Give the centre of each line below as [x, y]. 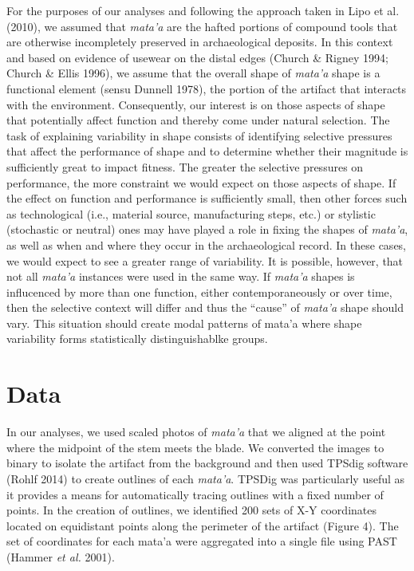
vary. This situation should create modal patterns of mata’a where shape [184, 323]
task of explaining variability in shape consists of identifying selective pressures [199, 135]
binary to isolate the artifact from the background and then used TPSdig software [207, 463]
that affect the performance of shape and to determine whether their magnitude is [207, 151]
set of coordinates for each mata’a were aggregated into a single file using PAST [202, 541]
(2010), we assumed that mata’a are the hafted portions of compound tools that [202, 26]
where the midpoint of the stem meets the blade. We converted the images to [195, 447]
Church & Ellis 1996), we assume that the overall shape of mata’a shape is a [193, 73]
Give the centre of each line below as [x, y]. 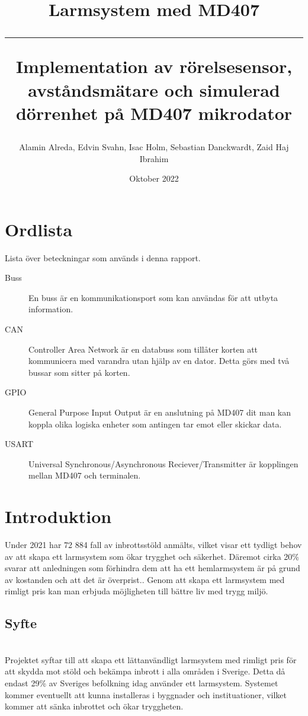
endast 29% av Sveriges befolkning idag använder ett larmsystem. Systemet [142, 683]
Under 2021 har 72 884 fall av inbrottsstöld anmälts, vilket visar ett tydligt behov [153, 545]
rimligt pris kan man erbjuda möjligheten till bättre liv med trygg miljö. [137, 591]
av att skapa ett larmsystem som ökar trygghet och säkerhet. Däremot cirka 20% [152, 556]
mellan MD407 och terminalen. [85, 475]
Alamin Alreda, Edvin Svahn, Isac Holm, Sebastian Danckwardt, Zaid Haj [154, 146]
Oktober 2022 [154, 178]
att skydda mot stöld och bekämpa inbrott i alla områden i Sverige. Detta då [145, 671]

...

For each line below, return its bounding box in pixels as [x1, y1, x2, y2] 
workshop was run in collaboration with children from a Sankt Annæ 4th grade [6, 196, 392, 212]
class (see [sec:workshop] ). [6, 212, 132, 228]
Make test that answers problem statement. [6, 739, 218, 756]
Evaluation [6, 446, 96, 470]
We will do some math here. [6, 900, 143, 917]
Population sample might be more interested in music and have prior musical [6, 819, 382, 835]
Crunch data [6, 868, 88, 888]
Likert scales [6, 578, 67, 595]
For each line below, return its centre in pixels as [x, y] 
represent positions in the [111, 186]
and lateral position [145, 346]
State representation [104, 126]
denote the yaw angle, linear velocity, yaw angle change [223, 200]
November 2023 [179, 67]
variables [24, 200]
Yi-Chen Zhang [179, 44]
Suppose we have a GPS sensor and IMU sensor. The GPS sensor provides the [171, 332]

__Work to be completed__
Please give back exactly the lines of this listing beginning at the line with "Alamin Alreda, Edvin" and ending with the line with "att skydda mot", both included, and nothing else.

__Response to the task__
Alamin Alreda, Edvin Svahn, Isac Holm, Sebastian Danckwardt, Zaid Haj [154, 146]
Oktober 2022 [154, 178]
att skydda mot stöld och bekämpa inbrott i alla områden i Sverige. Detta då [145, 671]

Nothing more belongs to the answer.